Though I could delete, hide, and unsubscribe from all of it in a few seconds, Travelocity judged that the value of that exposure was worth risking $25.

I can’t imagine how the math works.

I wouldn’t have even considered “liking” Travelocity’s Facebook page without the offer, so it wouldn’t be an organic or sincere gesture if I did so. I won’t think more fondly of the brand now that it has offered to pay me for the feeling, and I don’t think I’m going to recommend it more or more often to my real friends in the real world. It can’t be that the company likes losing $25 of margin to make a single sale, which is what it could get from my use of the coupon. I’m not it’s friend now, any more than I was before it offered to spiff me. Most of the nonsense on Facebook is utterly ignorable.

No, Travelocity (or it’s social media agency) determined that a Facebook “like” is worth $25. I wonder if that’s the going rate these days.

I understand the value of referral; it’s the way I make a living, and it’s what I rely on for much of the entertainment and artistic content I choose to pursue. There’s no better endorsement of a product or service than a real endorsement from somebody you know and trust.

But with that goal in mind, could Travelocity spend its $25 more effectively?
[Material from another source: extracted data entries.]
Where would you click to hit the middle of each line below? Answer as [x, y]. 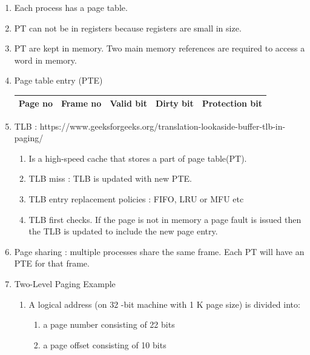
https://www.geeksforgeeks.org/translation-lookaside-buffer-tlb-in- [163, 126]
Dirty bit [174, 103]
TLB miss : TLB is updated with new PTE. [110, 178]
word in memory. [45, 60]
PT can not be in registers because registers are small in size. [128, 28]
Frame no [81, 103]
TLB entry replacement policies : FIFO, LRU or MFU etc [136, 198]
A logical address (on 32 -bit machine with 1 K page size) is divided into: [164, 304]
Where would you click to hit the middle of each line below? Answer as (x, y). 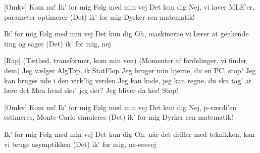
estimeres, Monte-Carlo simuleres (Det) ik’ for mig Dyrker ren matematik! (119, 117)
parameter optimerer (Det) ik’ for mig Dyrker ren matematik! (99, 16)
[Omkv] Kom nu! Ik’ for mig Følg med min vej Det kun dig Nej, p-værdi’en (120, 107)
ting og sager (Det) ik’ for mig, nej (58, 43)
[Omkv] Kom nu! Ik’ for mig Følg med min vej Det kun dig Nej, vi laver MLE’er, (129, 7)
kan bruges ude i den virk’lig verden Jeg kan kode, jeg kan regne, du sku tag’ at (128, 80)
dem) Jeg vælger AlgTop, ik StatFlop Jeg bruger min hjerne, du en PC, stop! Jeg (130, 70)
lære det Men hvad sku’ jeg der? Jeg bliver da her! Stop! (91, 90)
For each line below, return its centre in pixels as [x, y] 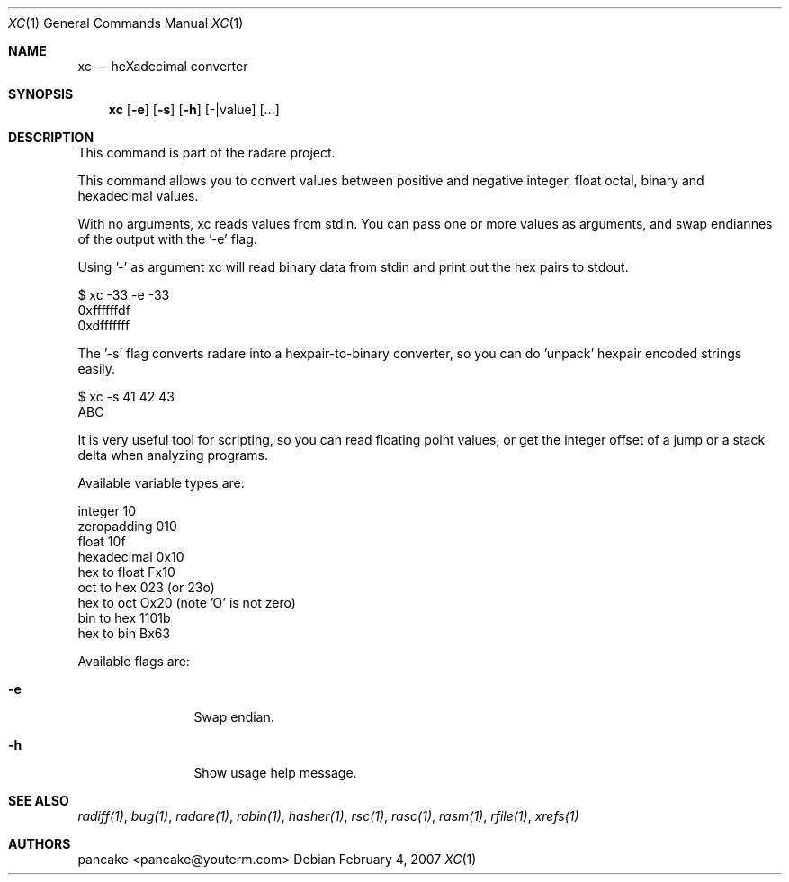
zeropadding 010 [127, 526]
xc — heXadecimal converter [163, 66]
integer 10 [107, 511]
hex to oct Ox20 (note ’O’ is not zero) [187, 603]
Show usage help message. [275, 773]
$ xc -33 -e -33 [124, 295]
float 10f [102, 541]
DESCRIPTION [51, 137]

Of course. First, though, it would require that it stop thinking about social communication as an artifact of Facebook or any other technology platform or tool. Word-of-mouth is about as old as the first words that came out of somebody’s mouth. Second, it would have to realize that the substance of those words is reliant upon, well, substance, not the mechanism of formulating and expressing them (or avoiding the question altogether by calling it content).
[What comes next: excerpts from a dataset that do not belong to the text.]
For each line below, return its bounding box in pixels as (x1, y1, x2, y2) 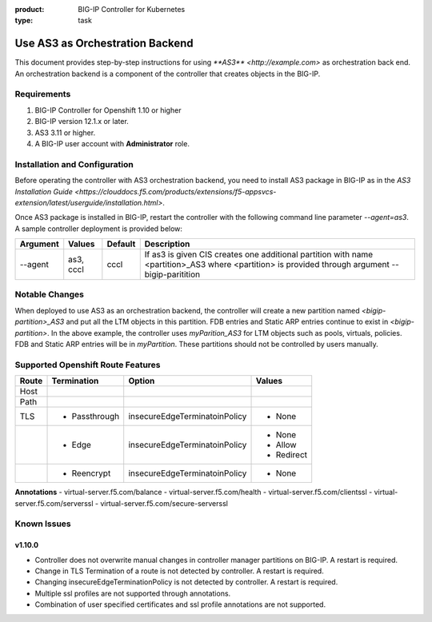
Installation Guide (14, 186, 74, 196)
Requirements (14, 89, 71, 100)
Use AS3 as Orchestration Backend (14, 37, 194, 50)
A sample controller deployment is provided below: (14, 224, 183, 233)
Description (144, 238, 190, 249)
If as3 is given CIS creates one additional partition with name (144, 249, 374, 260)
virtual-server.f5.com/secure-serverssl (100, 498, 228, 508)
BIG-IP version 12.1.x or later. (34, 117, 130, 126)
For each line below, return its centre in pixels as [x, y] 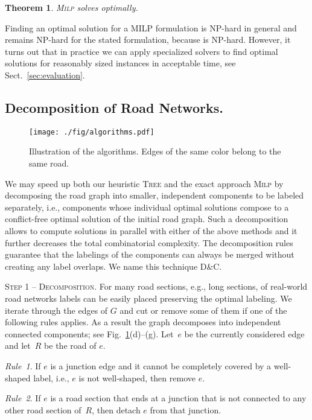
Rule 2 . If [23, 398]
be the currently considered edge [244, 333]
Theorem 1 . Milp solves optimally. [72, 7]
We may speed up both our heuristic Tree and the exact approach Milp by [144, 183]
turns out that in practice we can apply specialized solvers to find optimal [142, 51]
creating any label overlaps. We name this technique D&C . [113, 266]
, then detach [116, 409]
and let [18, 345]
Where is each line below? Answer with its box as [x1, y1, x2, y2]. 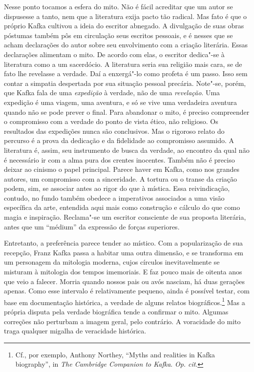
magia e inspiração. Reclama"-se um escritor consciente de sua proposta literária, [4, 212, 246, 222]
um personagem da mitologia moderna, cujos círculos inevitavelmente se [4, 257, 220, 267]
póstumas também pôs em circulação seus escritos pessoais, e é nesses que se [4, 30, 233, 40]
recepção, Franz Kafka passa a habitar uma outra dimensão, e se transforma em [4, 247, 244, 257]
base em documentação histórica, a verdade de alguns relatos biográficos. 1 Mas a [4, 295, 245, 307]
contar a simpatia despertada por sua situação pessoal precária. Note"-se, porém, [4, 78, 246, 88]
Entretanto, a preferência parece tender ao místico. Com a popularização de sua [4, 238, 243, 248]
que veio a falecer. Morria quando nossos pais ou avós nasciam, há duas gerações [4, 276, 245, 286]
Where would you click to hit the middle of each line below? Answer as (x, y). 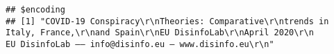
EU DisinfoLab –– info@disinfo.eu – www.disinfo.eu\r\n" (140, 44)
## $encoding (35, 10)
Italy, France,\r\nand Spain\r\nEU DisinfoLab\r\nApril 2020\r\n (160, 33)
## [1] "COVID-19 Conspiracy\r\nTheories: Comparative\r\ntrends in (167, 21)

True WOM isn’t a marketing campaign, it’s the outcome of campaigns in and of reality. Here are a few thought-starters on what it could have done with that $25 instead:

  • Improved service, so much so that it could talk about it as a user benefit. Getting to a human being faster (and to one who was empowered to do more) would make Travelocity lots of new friends.
  • Promo friend travel, so customers could share discounts with friends and family and encourage them to come visit. Do it around reunions (or college sporting events). It would be something worth talking about online.
  • Incentivize frequent users, so the people who really and truly like Travelocity received additional benefits for their patronage. This would deepen the relationships as well as build a barrier to abandonment.